Wandering Thoughts archives

2024-06-18

Some things on how ZFS System Attributes are stored

To summarize, ZFS's System Attributes (SAs) are a way for ZFS to pack a somewhat arbitrary collection of additional information, such as the parent directory of things and symbolic link targets, into ZFS dnodes in a general and flexible way that doesn't hard code the specific combinations of attributes that can be used together. ZFS system attributes are normally stored in extra space in dnodes that's called the bonus buffer, but the system attributes can overflow to a spill block if necessary. I've written more about the high level side of this in my entry on ZFS SAs, but today I'm going to write up some concrete details of what you'd see when you look at a ZFS filesystem with tools like zdb.

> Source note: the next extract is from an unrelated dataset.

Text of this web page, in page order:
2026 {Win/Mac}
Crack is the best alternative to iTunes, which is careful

When ZFS stores the SAs for a particular dnode, it simply packs all of their values together in a blob of data. It knows which part of the blob is which through an attribute layout, which tells it which attributes are in the layout and in what order. Attribute layouts are created and registered as they are needed, which is to say when some dnode wants to use that particular combination of attributes. Generally there are only a few combinations of system attributes that get used, so a typical ZFS filesystem will not have many SA layouts. System attributes are numbered, but the specific numbering may differ from filesystem to filesystem. In practice it probably mostly won't, since most attributes usually get registered pretty early in the life of a ZFS filesystem and in a predictable order.

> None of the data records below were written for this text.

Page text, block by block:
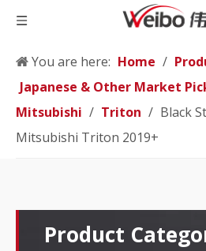
You are here: Home /
Japanese & Other Market
Mitsubishi / Triton / Black
Mitsubishi Triton 2019+
Product
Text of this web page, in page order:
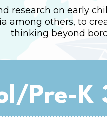
research on early
among others, to
thinking beyond
Pre-K
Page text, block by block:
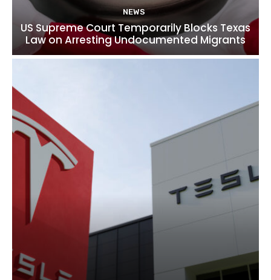
NEWS
US Supreme Court Temporarily Blocks Texas
Law on Arresting Undocumented Migrants
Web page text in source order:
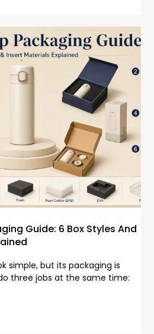
Guide: 6 Box Styles And
simple, but its packaging is
three jobs at the same time:
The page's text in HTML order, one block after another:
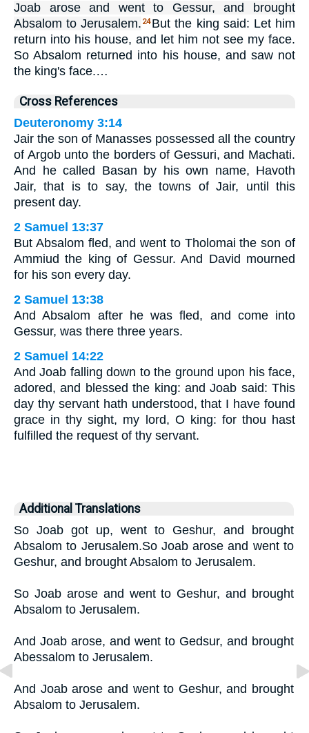
Joab arose and went to Gessur, and brought
Absalom to Jerusalem. 24 But the king said: Let him
return into his house, and let him not see my face.
So Absalom returned into his house, and saw not
the king's face.…
Cross References
Deuteronomy 3:14
Jair the son of Manasses possessed all the country
of Argob unto the borders of Gessuri, and Machati.
And he called Basan by his own name, Havoth
Jair, that is to say, the towns of Jair, until this
present day.
2 Samuel 13:37
But Absalom fled, and went to Tholomai the son of
Ammiud the king of Gessur. And David mourned
for his son every day.
2 Samuel 13:38
And Absalom after he was fled, and come into
Gessur, was there three years.
2 Samuel 14:22
And Joab falling down to the ground upon his face,
adored, and blessed the king: and Joab said: This
day thy servant hath understood, that I have found
grace in thy sight, my lord, O king: for thou hast
fulfilled the request of thy servant.
Additional Translations
So Joab got up, went to Geshur, and brought
Absalom to Jerusalem.So Joab arose and went to
Geshur, and brought Absalom to Jerusalem.
So Joab arose and went to Geshur, and brought
Absalom to Jerusalem.
And Joab arose, and went to Gedsur, and brought
Abessalom to Jerusalem.
And Joab arose and went to Geshur, and brought
Absalom to Jerusalem.

(For example, the creation of a ZFS filesystem necessarily means creating a directory dnode for its top level, so all of the system attributes used for directories will immediately get registered, along with an attribute layout.)

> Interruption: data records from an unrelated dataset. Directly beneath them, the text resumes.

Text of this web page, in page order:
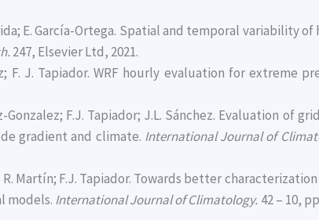
E. García-Ortega. Spatial and temporal
247, Elsevier Ltd, 2021.
F. J. Tapiador. WRF hourly evaluation for extreme
Gonzalez; F.J. Tapiador; J.L. Sánchez. Evaluation of
gradient and climate. International Journal of
R. Martín; F.J. Tapiador. Towards better
models. International Journal of Climatology. 42 – 10,

The attribute layout for a given dnode is not fixed when the file is created; instead, it varies depending on what system attributes that dnode needs at the moment. The high level ZFS code simply sets or clears specific system attributes on the dnode, and the low(er) level system attribute code takes care of either finding or creating an attribute layout that matches the current set of attributes the dnode has. Many system attributes are constant over the life of the dnode, but I think others can come and go, such as the system attributes used for xattrs.

Every ZFS filesystem with system attributes has three special dnodes involved in this process, which zdb will report as the "SA master node", the "SA attr registration" dnode, and the "SA attr layouts" dnode. As far as I know, the SA master node's current purpose is to point to the other two dnodes. The SA attribute registry dnode is where the potentially filesystem specific numbers for attributes are registered, and the SA attribute layouts dnode is where the various layouts in use on the filesystem are tracked. The SA master (d)node itself is pointed to by the "ZFS master node", which is always object 1.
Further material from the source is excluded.